3.3(7)

Paradise Lost

"As Vergil had surpassed Homer by adapting the epic form to celebrate the origin of the author’s nation, Milton developed it yet further to recount the origin of the human race itself and, in particular, the origin of and the remedy for evil; this is what he refers to as “things unattempted yet in prose or rhyme.”

After a statement of its purpose, the poem plunges, like its epic predecessors, into the midst of the action, shockingly bringing to the front the traditional visit to the underworld, for Satan’s malice is the mainspring of the negative action. But at the center of the poem lies the triumph by the Son of God over the angelic rebels, which counteracts Satan’s evil design. To preview this pattern, the fallen angels’ council in hell is counterbalanced by a council in heaven, in which the Son offers himself as a scapegoat for mankind long before the original sin has been committed.

With this background, the narrator introduces us to Eden and our “Grand Parents.” Satan is detected spying on them and is expelled from the garden, after which God sends an angel to tutor Adam and Eve in the history of the heavenly war that has led to the present situation. At Adam's request, the heavenly guest then recounts the creation of the visible world, explaining also the proper nature of development, whereby all things proceed from lower to higher by refining that which nourishes them.

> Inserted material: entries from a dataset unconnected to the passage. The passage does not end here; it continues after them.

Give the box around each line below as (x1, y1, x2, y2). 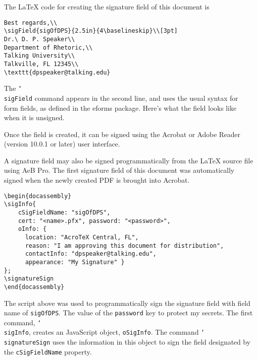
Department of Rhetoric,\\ (4, 44, 93, 51)
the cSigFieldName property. (4, 346, 92, 357)
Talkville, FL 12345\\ (4, 60, 79, 68)
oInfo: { (18, 225, 47, 233)
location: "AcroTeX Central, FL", (25, 233, 139, 241)
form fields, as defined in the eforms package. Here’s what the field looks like (4, 102, 237, 113)
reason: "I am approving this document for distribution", (25, 242, 224, 249)
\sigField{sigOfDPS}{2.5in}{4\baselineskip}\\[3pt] (4, 27, 178, 35)
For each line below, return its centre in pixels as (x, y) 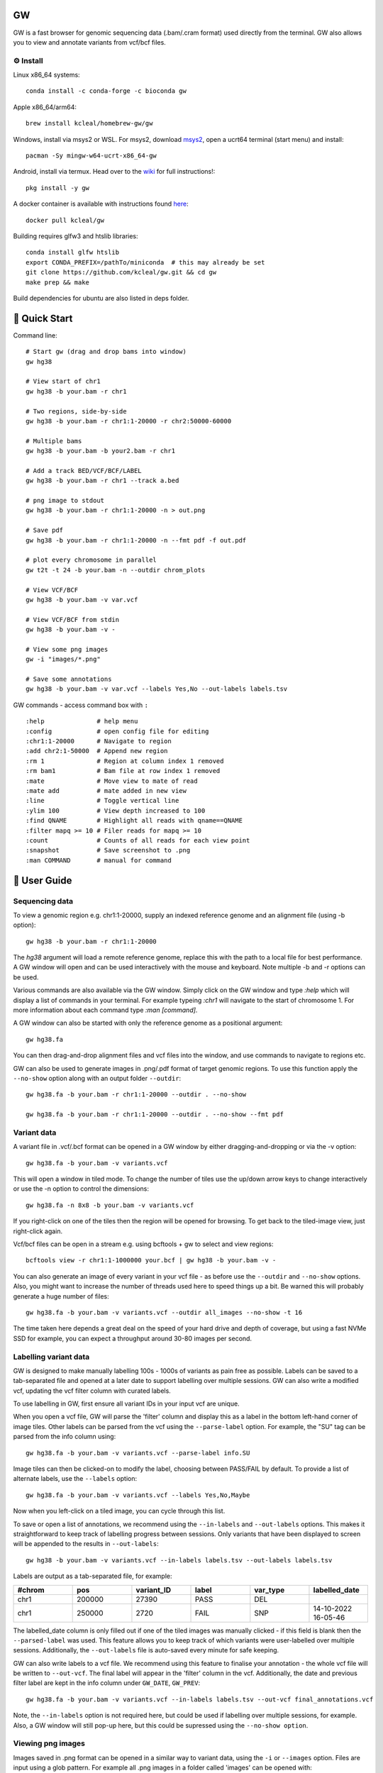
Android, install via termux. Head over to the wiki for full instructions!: (114, 172)
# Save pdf (45, 530)
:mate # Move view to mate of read (112, 781)
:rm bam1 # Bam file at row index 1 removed (123, 771)
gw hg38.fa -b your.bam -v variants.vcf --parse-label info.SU (138, 1453)
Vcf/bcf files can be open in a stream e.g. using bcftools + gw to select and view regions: (143, 1244)
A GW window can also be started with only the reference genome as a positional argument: (148, 1023)
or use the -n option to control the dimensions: (81, 1189)
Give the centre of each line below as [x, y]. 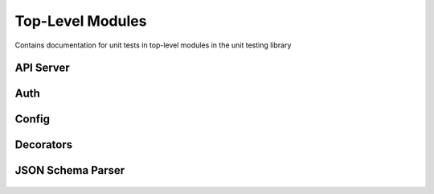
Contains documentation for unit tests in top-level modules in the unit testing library [153, 45]
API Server [42, 68]
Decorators [44, 145]
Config [32, 120]
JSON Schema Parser [70, 170]
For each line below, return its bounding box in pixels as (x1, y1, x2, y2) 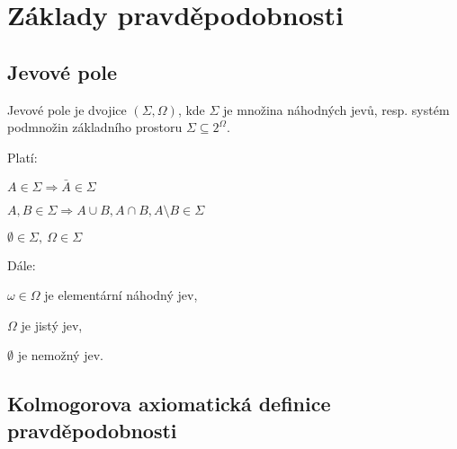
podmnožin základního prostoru (7, 118, 183, 136)
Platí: (7, 147, 38, 166)
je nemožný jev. (17, 346, 103, 365)
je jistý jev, (21, 315, 83, 334)
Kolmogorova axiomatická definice (7, 390, 331, 418)
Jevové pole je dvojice (7, 100, 127, 119)
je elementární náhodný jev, (44, 286, 198, 304)
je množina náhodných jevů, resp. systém (223, 100, 450, 119)
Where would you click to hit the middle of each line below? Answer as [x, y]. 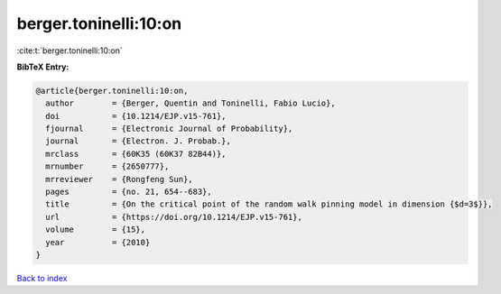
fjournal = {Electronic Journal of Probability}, [169, 129]
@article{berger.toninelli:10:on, [112, 91]
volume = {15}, [96, 230]
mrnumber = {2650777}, [107, 166]
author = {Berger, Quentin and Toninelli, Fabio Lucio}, [190, 103]
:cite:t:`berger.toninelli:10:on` [70, 51]
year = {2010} [98, 242]
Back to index [42, 278]
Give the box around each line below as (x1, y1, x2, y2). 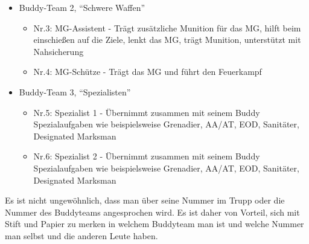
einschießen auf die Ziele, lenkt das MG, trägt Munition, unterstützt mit (33, 33, 301, 46)
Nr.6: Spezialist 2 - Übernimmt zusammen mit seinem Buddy (33, 150, 260, 162)
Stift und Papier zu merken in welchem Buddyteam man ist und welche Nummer (5, 217, 304, 230)
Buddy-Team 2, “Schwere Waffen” (19, 1, 145, 13)
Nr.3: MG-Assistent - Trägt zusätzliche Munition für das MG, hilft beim (33, 21, 301, 34)
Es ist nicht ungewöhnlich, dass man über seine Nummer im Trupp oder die (5, 194, 285, 207)
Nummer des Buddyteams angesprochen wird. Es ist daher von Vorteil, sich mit (5, 205, 300, 218)
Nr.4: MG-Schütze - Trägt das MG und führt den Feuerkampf (33, 65, 262, 78)
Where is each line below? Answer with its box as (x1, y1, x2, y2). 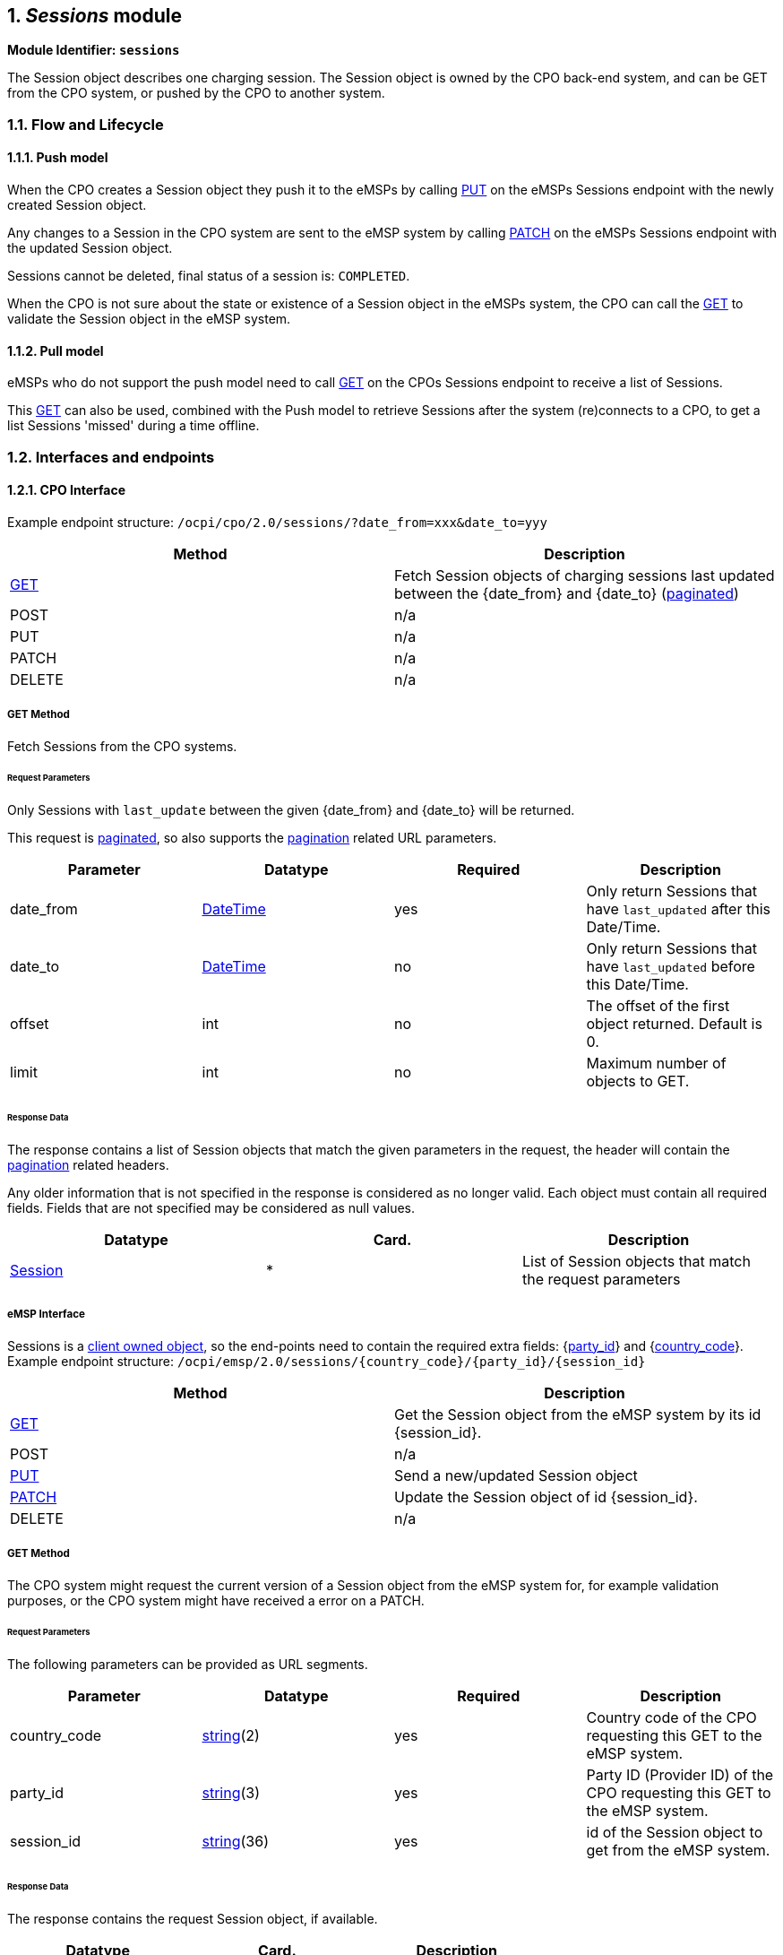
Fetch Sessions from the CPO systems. (7, 738, 237, 754)
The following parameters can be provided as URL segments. (7, 1657, 368, 1673)
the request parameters (521, 1269, 681, 1288)
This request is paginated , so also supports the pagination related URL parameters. (7, 830, 497, 846)
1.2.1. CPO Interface (7, 482, 126, 498)
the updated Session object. (7, 240, 173, 256)
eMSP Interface (7, 1308, 85, 1321)
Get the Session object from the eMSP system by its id (394, 1405, 761, 1423)
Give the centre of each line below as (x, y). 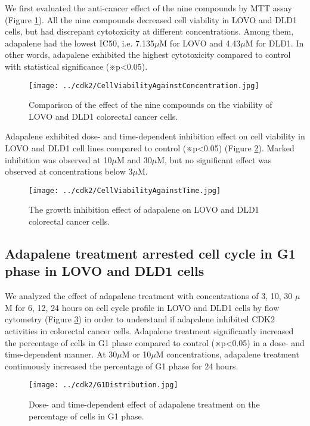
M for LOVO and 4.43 (200, 43)
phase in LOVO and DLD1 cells (105, 271)
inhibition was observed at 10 (58, 159)
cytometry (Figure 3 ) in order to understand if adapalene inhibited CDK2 (140, 319)
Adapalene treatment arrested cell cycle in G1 (150, 254)
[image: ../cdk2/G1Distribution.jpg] (103, 385)
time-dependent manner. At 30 (61, 354)
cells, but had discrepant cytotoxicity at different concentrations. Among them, (149, 31)
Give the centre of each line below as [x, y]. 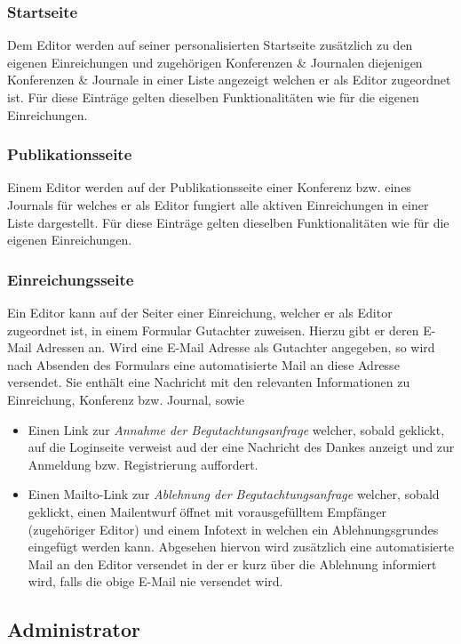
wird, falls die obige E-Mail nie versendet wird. [155, 581]
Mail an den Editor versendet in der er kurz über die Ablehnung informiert [232, 563]
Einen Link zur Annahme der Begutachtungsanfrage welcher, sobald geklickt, [236, 429]
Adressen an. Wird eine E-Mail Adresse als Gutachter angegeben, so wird [235, 347]
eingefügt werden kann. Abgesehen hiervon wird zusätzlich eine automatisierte [241, 547]
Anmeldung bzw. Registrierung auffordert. [143, 464]
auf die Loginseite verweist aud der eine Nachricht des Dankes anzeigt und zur [241, 447]
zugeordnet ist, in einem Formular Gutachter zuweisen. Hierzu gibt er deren [213, 330]
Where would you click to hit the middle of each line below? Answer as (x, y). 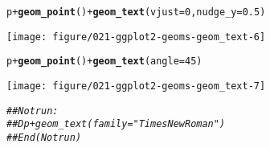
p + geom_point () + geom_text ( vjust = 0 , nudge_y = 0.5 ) (136, 12)
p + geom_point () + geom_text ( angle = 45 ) (104, 62)
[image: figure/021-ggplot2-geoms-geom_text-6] (136, 37)
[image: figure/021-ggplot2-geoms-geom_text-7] (136, 86)
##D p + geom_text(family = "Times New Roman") (116, 124)
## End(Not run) (44, 137)
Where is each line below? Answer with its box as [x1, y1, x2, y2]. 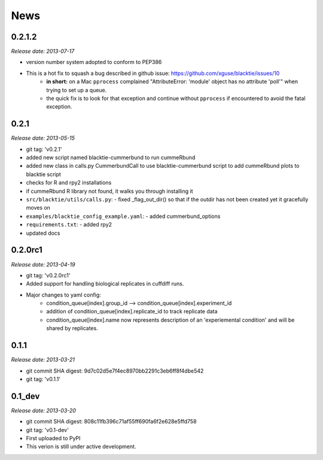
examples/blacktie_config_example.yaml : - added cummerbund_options [26, 213, 221, 220]
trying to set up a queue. [46, 86, 107, 93]
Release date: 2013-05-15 [11, 135, 75, 142]
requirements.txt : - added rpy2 [26, 221, 112, 228]
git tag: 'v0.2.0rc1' [26, 271, 71, 279]
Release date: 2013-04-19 [11, 261, 75, 268]
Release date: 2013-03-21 [11, 356, 75, 364]
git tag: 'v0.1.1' [26, 375, 61, 383]
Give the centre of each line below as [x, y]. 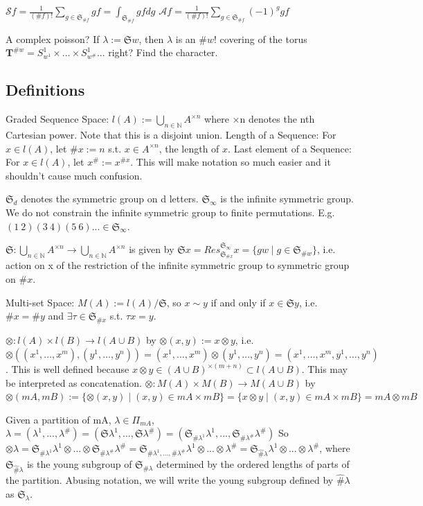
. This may [324, 369]
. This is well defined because [67, 369]
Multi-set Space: [40, 302]
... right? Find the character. [157, 52]
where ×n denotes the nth [260, 119]
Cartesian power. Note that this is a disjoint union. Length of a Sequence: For [171, 134]
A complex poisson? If [53, 38]
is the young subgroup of [79, 464]
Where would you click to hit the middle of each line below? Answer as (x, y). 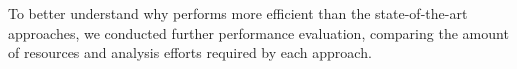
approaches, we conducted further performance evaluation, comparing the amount (258, 32)
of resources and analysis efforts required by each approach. (190, 52)
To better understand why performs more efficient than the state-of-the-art (238, 13)
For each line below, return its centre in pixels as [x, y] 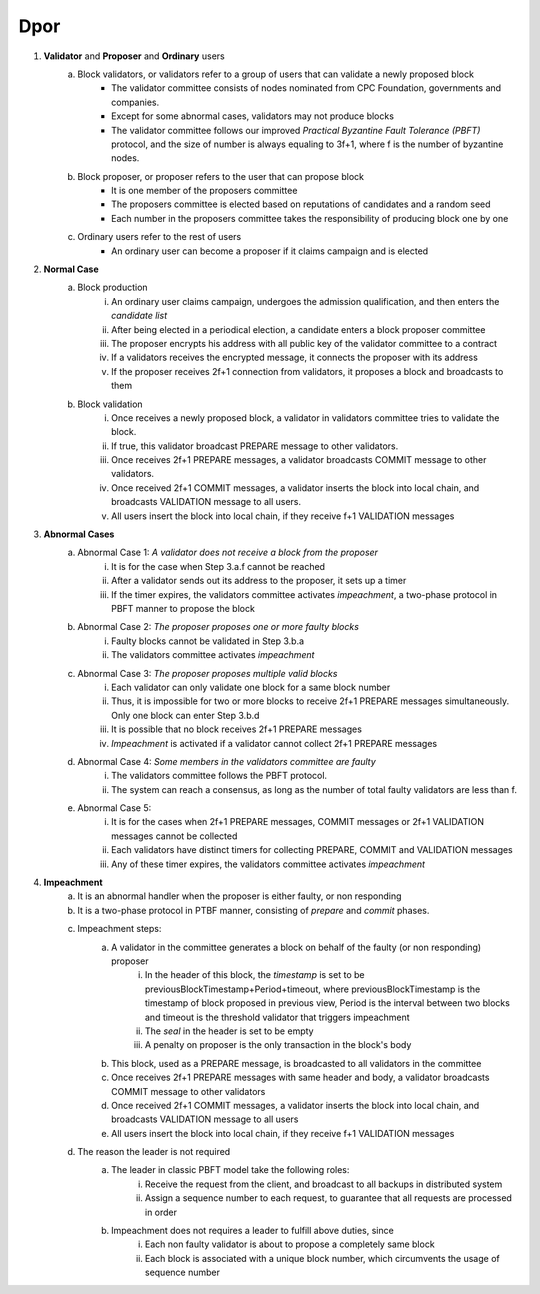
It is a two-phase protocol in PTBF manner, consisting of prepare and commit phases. [253, 910]
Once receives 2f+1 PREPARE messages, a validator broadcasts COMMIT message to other [299, 460]
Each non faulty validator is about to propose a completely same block [290, 1244]
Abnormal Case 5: [114, 808]
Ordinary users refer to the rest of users [159, 237]
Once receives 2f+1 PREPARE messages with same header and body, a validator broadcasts [300, 1077]
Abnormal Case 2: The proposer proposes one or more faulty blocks [218, 627]
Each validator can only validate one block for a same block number [251, 687]

Satan, however, returning in the form of a snake, offers Eve an evolutionary shortcut in the form of a magical food capable of endowing her with super powers. He claims it has conferred on him both reason and speech. Since Eve is suffering at the moment from a fancied slight to her moral strength, she allows herself to forget her recent lesson and yields to this temptation. Adam, unable to imagine life without Eve (and failing to explore alternatives to sin), accepts the fruit from her and eats as well.